* [Assignment]: Each record has to be returned exactly as it appears.

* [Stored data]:
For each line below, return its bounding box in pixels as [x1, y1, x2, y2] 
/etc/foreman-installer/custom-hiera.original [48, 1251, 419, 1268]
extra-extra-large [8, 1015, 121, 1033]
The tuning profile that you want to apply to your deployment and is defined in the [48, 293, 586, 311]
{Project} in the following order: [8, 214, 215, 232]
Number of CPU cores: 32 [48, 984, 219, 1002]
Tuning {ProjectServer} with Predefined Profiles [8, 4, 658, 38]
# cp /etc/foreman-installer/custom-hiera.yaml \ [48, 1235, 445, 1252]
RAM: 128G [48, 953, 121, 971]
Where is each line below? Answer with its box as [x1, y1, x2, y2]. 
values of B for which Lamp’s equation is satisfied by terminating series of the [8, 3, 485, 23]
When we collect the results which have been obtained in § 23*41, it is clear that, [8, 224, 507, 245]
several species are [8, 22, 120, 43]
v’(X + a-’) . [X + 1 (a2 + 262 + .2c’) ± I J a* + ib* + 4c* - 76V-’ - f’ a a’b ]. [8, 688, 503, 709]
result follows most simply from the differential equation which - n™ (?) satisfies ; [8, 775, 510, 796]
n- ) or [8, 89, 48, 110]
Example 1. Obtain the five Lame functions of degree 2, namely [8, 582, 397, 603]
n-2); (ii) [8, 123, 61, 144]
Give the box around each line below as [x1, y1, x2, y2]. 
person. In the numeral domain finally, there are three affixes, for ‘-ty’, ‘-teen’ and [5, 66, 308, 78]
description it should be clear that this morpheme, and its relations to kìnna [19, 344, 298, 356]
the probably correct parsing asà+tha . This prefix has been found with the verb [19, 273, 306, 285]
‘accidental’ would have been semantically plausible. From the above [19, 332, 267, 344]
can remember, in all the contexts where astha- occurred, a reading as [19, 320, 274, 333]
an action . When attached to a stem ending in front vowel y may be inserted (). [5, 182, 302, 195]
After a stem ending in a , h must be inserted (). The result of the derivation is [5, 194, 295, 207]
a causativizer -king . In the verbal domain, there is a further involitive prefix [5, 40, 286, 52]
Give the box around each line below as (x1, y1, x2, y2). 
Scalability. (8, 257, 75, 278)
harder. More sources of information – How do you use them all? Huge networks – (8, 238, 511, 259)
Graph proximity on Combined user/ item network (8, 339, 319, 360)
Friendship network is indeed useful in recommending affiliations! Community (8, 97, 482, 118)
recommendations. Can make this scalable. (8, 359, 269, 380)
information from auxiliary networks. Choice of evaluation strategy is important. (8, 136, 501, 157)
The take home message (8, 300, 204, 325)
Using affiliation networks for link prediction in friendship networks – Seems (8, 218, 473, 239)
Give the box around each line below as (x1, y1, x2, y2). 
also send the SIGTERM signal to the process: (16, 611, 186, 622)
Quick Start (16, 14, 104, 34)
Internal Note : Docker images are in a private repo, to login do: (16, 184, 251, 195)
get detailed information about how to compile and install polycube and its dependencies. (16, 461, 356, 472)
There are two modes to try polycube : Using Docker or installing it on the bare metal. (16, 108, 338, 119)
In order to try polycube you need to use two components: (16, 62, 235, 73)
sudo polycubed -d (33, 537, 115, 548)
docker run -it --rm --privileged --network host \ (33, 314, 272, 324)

* [Solution for this exercise]:
For each line below, return its bounding box in pixels as [x1, y1, x2, y2] 
/etc/foreman-installer/custom-hiera.original [48, 1251, 419, 1268]
extra-extra-large [8, 1015, 121, 1033]
The tuning profile that you want to apply to your deployment and is defined in the [48, 293, 586, 311]
{Project} in the following order: [8, 214, 215, 232]
Number of CPU cores: 32 [48, 984, 219, 1002]
Tuning {ProjectServer} with Predefined Profiles [8, 4, 658, 38]
# cp /etc/foreman-installer/custom-hiera.yaml \ [48, 1235, 445, 1252]
RAM: 128G [48, 953, 121, 971]
Where is each line below? Answer with its box as [x1, y1, x2, y2]. 
values of B for which Lamp’s equation is satisfied by terminating series of the [8, 3, 485, 23]
When we collect the results which have been obtained in § 23*41, it is clear that, [8, 224, 507, 245]
several species are [8, 22, 120, 43]
v’(X + a-’) . [X + 1 (a2 + 262 + .2c’) ± I J a* + ib* + 4c* - 76V-’ - f’ a a’b ]. [8, 688, 503, 709]
result follows most simply from the differential equation which - n™ (?) satisfies ; [8, 775, 510, 796]
n- ) or [8, 89, 48, 110]
Example 1. Obtain the five Lame functions of degree 2, namely [8, 582, 397, 603]
n-2); (ii) [8, 123, 61, 144]
Give the box around each line below as [x1, y1, x2, y2]. 
person. In the numeral domain finally, there are three affixes, for ‘-ty’, ‘-teen’ and [5, 66, 308, 78]
description it should be clear that this morpheme, and its relations to kìnna [19, 344, 298, 356]
the probably correct parsing asà+tha . This prefix has been found with the verb [19, 273, 306, 285]
‘accidental’ would have been semantically plausible. From the above [19, 332, 267, 344]
can remember, in all the contexts where astha- occurred, a reading as [19, 320, 274, 333]
an action . When attached to a stem ending in front vowel y may be inserted (). [5, 182, 302, 195]
After a stem ending in a , h must be inserted (). The result of the derivation is [5, 194, 295, 207]
a causativizer -king . In the verbal domain, there is a further involitive prefix [5, 40, 286, 52]
Give the box around each line below as (x1, y1, x2, y2). 
Scalability. (8, 257, 75, 278)
harder. More sources of information – How do you use them all? Huge networks – (8, 238, 511, 259)
Graph proximity on Combined user/ item network (8, 339, 319, 360)
Friendship network is indeed useful in recommending affiliations! Community (8, 97, 482, 118)
recommendations. Can make this scalable. (8, 359, 269, 380)
information from auxiliary networks. Choice of evaluation strategy is important. (8, 136, 501, 157)
The take home message (8, 300, 204, 325)
Using affiliation networks for link prediction in friendship networks – Seems (8, 218, 473, 239)
Give the box around each line below as (x1, y1, x2, y2). 
also send the SIGTERM signal to the process: (16, 611, 186, 622)
Quick Start (16, 14, 104, 34)
Internal Note : Docker images are in a private repo, to login do: (16, 184, 251, 195)
get detailed information about how to compile and install polycube and its dependencies. (16, 461, 356, 472)
There are two modes to try polycube : Using Docker or installing it on the bare metal. (16, 108, 338, 119)
In order to try polycube you need to use two components: (16, 62, 235, 73)
sudo polycubed -d (33, 537, 115, 548)
docker run -it --rm --privileged --network host \ (33, 314, 272, 324)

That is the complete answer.